■ **PROBLEM STATEMENT**
Below are entries; copy exactly the lines from the one with "Additional resources: [62, 182]" through the one with "Week 7 Midterm 1 [61, 608]", both included, and leave out the rest.

■ **Dataset excerpts**
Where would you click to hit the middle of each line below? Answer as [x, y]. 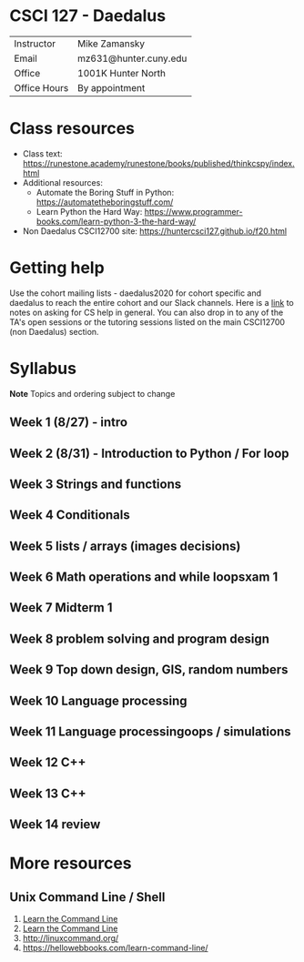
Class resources [72, 129]
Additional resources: [62, 182]
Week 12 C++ [48, 762]
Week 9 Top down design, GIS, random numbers [149, 670]
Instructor [35, 44]
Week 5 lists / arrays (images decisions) [125, 546]
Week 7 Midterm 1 [61, 608]
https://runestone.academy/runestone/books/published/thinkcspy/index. [159, 163]

■ **RESULT FOR THIS TASK**
Additional resources: [62, 182]
Week 12 C++ [48, 762]
Week 9 Top down design, GIS, random numbers [149, 670]
Instructor [35, 44]
Week 5 lists / arrays (images decisions) [125, 546]
Week 7 Midterm 1 [61, 608]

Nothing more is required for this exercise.